*WORK REQUIRED*. For each line below, check for the word "your", then state how many lines contain it, with no other output.

***** RAW DATA *****

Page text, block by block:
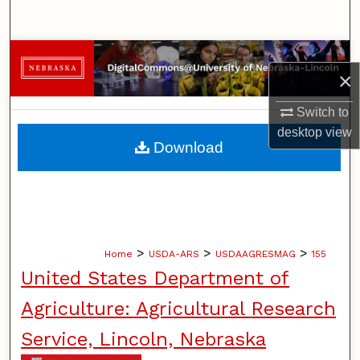
×
Switch to
desktopview
Browse Collections
My Account
About
Home > USDA-ARS > USDAAGRESMAG > 155
United States Department of
Agriculture: Agricultural Research
Service, Lincoln, Nebraska
Download
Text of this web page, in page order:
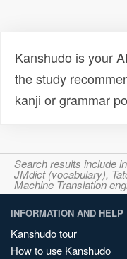
Kanshudo is your
the study
kanji or grammar
Search results include
JMdict (vocabulary),
Machine Translation
INFORMATION AND HELP
Kanshudo tour
How to use Kanshudo
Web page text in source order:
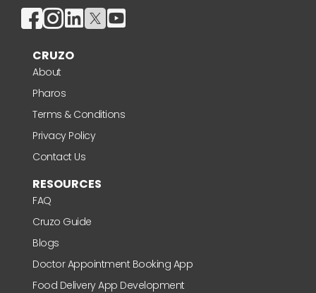
CRUZO
About
Pharos
Terms & Conditions
Privacy Policy
Contact Us
RESOURCES
FAQ
Cruzo Guide
Blogs
Doctor Appointment Booking App
Food Delivery App Development
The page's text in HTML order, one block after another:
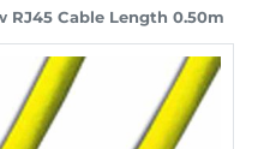
RJ45 Cable Length 0.50m
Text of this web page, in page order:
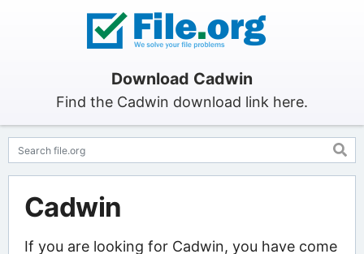
Download Cadwin
Find the Cadwin download link here.
Cadwin
If you are looking for Cadwin, you have come
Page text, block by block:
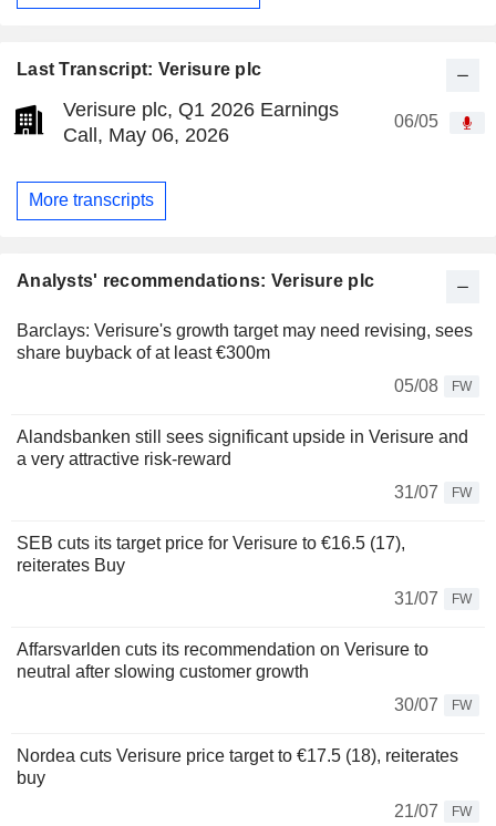
Last Transcript: Verisure plc
Verisure plc, Q1 2026 Earnings
Call, May 06, 2026
06/05
More transcripts
Analysts' recommendations: Verisure plc
Barclays: Verisure's growth target may need revising, sees
share buyback of at least €300m
05/08
FW
Alandsbanken still sees significant upside in Verisure and
a very attractive risk-reward
31/07
FW
SEB cuts its target price for Verisure to €16.5 (17),
reiterates Buy
31/07
FW
Affarsvarlden cuts its recommendation on Verisure to
neutral after slowing customer growth
30/07
FW
Nordea cuts Verisure price target to €17.5 (18), reiterates
buy
21/07
FW
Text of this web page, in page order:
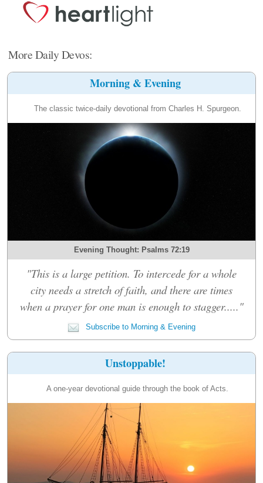
More Daily Devos:
Morning & Evening
The classic twice-daily devotional from Charles H. Spurgeon.
Evening Thought: Psalms 72:19
"This is a large petition. To intercede for a whole
city needs a stretch of faith, and there are times
when a prayer for one man is enough to stagger....."
Subscribe to Morning & Evening
Unstoppable!
A one-year devotional guide through the book of Acts.
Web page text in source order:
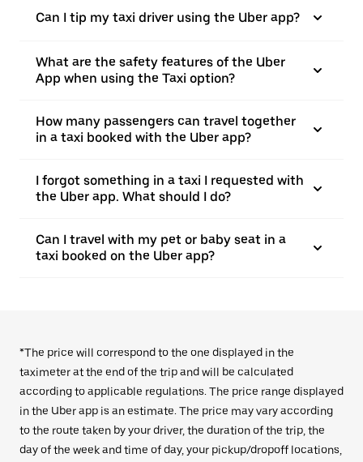
Can I tip my taxi driver using the Uber app?
What are the safety features of the Uber
App when using the Taxi option?
How many passengers can travel together
in a taxi booked with the Uber app?
I forgot something in a taxi I requested with
the Uber app. What should I do?
Can I travel with my pet or baby seat in a
taxi booked on the Uber app?
*The price will correspond to the one displayed in the
taximeter at the end of the trip and will be calculated
according to applicable regulations. The price range displayed
in the Uber app is an estimate. The price may vary according
to the route taken by your driver, the duration of the trip, the
day of the week and time of day, your pickup/dropoff locations,
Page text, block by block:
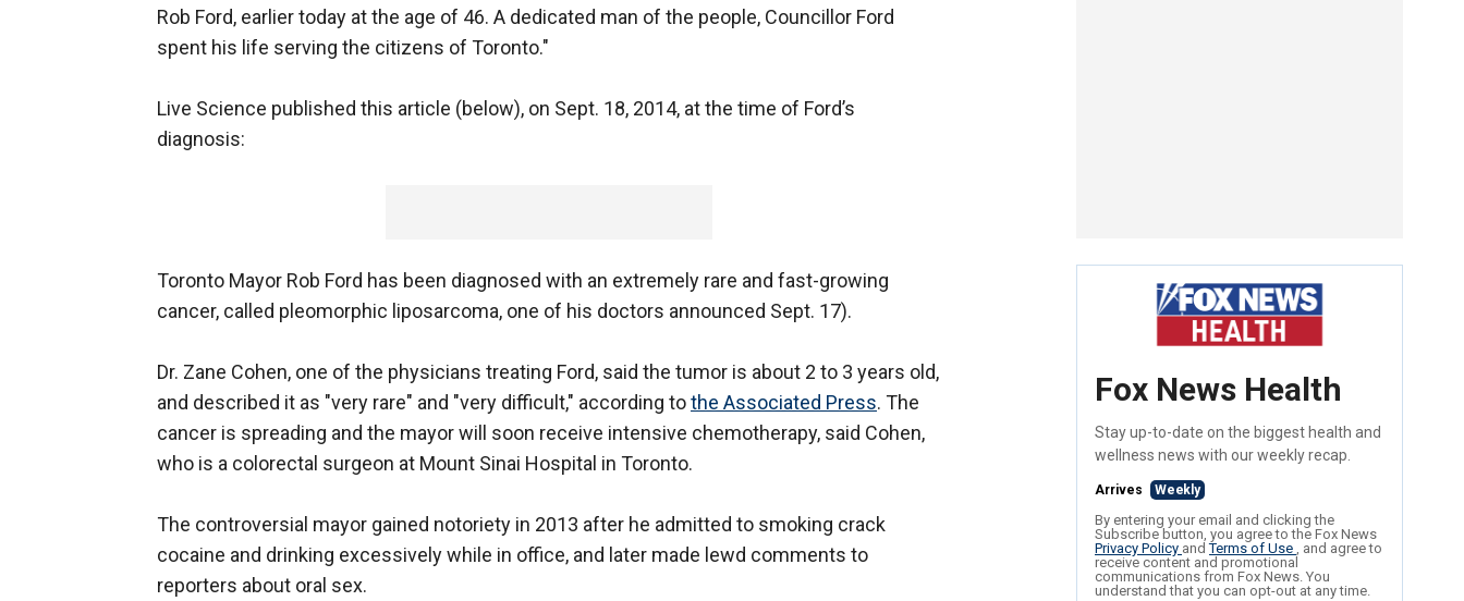
Rob Ford, earlier today at the age of 46. A dedicated man of the people, Councillor Ford
spent his life serving the citizens of Toronto."
Live Science published this article (below), on Sept. 18, 2014, at the time of Ford’s
diagnosis:
Toronto Mayor Rob Ford has been diagnosed with an extremely rare and fast-growing
cancer, called pleomorphic liposarcoma, one of his doctors announced Sept. 17).
Dr. Zane Cohen, one of the physicians treating Ford, said the tumor is about 2 to 3 years old,
and described it as "very rare" and "very difficult," according tothe Associated Press. The
cancer is spreading and the mayor will soon receive intensive chemotherapy, said Cohen,
who is a colorectal surgeon at Mount Sinai Hospital in Toronto.
The controversial mayor gained notoriety in 2013 after he admitted to smoking crack
cocaine and drinking excessively while in office, and later made lewd comments to
reporters about oral sex.
Fox News Health
Stay up-to-date on the biggest health and
wellness news with our weekly recap.
Arrives Weekly
By entering your email and clicking the
Subscribe button, you agree to the Fox News
Privacy Policy andTerms of Use , and agree to
receive content and promotional
communications from Fox News. You
understand that you can opt-out at any time.
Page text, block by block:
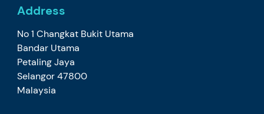
Address
No 1 Changkat Bukit Utama
Bandar Utama
Petaling Jaya
Selangor 47800
Malaysia
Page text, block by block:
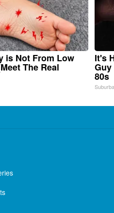
is Not From Low
The Real
It's
80s
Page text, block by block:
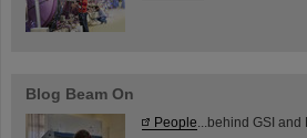
Blog Beam On
People ...behind GSI and
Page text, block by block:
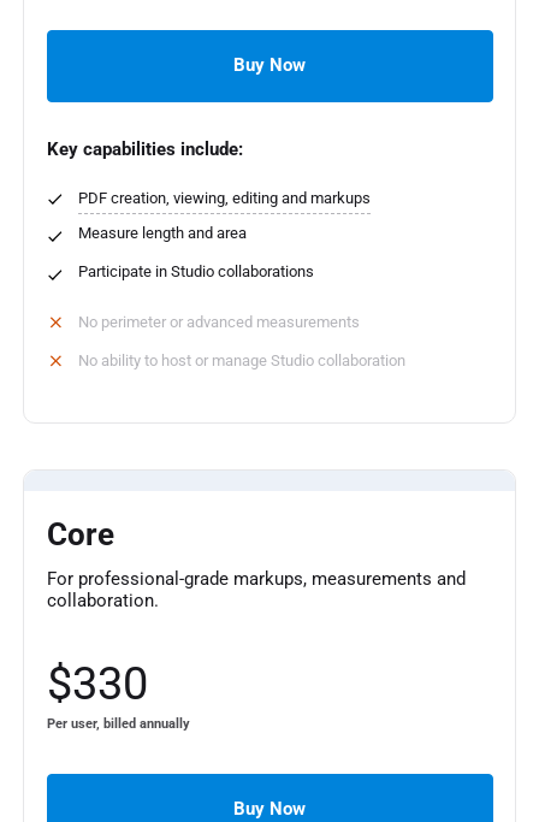
Buy Now
Key capabilities include:
PDF creation, viewing, editing and markups
Measure length and area
Participate in Studio collaborations
No perimeter or advanced measurements
No ability to host or manage Studio collaboration
Core
For professional-grade markups, measurements and
collaboration.
$330
Per user, billed annually
Buy Now

*****

*RESULT*. 4